Dean frenò l'Impala d'impatto sul ghiaietto, sfoggiando per la prima volta in tutta la serata un sorriso disteso. «Te l'avevo detto, Sammy. Il ragazzo dal papillon ha un tempismo impeccabile. Adesso vediamo come spiega questo nido di mostri al suo cacciavite luminoso.»

Sam scese dall'auto con un sospiro di sollievo, rifoderando la pistola a pallettoni. Dopo anni trascorsi a combattere l'Apocalisse, i demoni e i Leviatani, trovarsi di nuovo insieme a cacciare sulla strada era quasi una benedizione per i due fratelli. E ritrovare la solita cabina blu, dopo l'incredibile avventura vissuta insieme tempo prima a New York, sembrava il presagio di una serata finalmente facile.

«Magari evitiamo di farlo parlare per tre ore di fila di fisica quantistica», disse Sam, sistemandosi il giaccone scuro. «I Ghoul non aspettano. Dobbiamo ripulire il posto prima dell'alba.»

Per chiunque non conoscesse la caccia, i Ghoul non avevano nulla a che fare con i demoni o gli spiriti: erano creature necrofaghe in carne e ossa che si nutrivano esclusivamente di cadaveri umani. Mangiando i morti, ne assimilavano non solo i tessuti, ma anche l'aspetto fisico e i ricordi recenti, diventando capaci di mimetizzarsi alla perfezione tra i vivi. Un nido insediato sotto uno zuccherificio abbandonato significava che decine di tombe nei cimiteri vicini erano già state profanate.

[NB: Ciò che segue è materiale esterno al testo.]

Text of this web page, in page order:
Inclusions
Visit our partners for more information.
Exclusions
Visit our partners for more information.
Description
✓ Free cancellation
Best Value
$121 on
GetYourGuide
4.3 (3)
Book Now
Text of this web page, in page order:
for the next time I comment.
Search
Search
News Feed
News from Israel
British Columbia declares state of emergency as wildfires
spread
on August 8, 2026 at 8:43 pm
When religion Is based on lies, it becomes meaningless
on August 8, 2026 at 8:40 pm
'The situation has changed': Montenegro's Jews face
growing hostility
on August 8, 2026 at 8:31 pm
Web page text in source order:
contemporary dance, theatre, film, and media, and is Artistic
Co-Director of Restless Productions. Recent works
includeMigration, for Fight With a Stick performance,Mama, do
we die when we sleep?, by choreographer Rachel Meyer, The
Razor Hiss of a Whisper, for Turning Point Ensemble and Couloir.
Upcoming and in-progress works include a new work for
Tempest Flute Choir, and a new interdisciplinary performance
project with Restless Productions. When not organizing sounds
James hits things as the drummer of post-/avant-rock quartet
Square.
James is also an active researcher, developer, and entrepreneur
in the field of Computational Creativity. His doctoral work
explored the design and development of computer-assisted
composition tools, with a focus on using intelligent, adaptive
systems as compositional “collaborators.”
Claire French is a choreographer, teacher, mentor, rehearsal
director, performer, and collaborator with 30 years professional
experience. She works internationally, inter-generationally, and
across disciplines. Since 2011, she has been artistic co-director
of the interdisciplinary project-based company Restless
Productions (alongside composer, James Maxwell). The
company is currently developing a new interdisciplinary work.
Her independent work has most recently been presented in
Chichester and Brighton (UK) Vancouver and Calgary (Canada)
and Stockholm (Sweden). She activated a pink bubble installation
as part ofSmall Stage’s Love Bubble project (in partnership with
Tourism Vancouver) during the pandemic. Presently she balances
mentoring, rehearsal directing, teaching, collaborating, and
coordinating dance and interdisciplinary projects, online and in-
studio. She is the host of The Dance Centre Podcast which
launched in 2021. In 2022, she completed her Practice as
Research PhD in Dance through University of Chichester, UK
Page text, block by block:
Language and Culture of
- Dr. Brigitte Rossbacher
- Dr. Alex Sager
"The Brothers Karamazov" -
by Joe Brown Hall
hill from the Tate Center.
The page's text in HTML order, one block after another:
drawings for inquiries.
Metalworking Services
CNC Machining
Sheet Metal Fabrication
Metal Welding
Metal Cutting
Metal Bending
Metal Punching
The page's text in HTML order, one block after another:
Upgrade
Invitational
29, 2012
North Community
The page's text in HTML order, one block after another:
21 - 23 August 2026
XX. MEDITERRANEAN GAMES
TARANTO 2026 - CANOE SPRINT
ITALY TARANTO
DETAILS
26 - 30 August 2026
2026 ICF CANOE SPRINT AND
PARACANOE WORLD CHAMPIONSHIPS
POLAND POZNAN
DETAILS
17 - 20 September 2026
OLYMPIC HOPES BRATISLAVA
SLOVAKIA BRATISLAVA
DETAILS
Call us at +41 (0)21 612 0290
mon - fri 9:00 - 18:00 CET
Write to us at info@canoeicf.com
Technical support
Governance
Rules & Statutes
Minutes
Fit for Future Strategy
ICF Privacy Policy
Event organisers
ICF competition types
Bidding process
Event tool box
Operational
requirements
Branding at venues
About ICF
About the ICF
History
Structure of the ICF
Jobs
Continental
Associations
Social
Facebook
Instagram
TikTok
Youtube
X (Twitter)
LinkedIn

I due fratelli si avviarono a passo sicuro verso la solita cabina blu del TARDIS, appena materializzata tra le travi. Dean stava già alzando la mano per dare le solite due nocchiate goliardiche sul legno.

Ma la porta si spalancò prima che potesse toccarla.

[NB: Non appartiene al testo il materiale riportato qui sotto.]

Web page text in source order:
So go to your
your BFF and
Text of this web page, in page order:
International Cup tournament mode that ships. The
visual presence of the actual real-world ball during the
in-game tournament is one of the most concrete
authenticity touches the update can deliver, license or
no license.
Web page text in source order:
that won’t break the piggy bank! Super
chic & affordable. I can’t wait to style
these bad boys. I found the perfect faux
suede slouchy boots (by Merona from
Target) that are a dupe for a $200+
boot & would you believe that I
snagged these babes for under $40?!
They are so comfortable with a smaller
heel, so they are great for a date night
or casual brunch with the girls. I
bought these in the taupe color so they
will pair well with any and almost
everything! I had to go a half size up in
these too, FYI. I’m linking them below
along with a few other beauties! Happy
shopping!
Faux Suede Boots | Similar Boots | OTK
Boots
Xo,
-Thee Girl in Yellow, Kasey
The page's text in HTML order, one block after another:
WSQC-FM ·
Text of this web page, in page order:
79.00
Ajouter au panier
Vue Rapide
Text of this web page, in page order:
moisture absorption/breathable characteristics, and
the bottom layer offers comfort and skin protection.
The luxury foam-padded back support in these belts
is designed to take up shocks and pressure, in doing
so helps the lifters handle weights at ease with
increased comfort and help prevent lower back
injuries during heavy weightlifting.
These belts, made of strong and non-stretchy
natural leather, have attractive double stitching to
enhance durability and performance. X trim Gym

A varcare la soglia non fu il ragazzo alto, slanciato, con il ciuffo ribelle, la giacca di tweed e le bretelle colorate che avevano conosciuto durante l'incubo di New York.

Dalla penombra della nave uscì un uomo del tutto diverso. Indossava un pesante giubbotto di pelle nera vissuto, pantaloni scuri e un maglione da lavoro. Aveva i capelli rasati ai lati, le spalle larghe, la mascella squadrata ed emanava un'energia densa, rigida, pericolosa. Ma a gelare i due cacciatori furono gli occhi: due fessure d'un azzurro glaciale, prive di qualsiasi traccia di quell'allegria infantile o della frenetica curiosità del Dottore che avevano conosciuto. Quell'uomo trasudava l'odore acre della cenere e della morte.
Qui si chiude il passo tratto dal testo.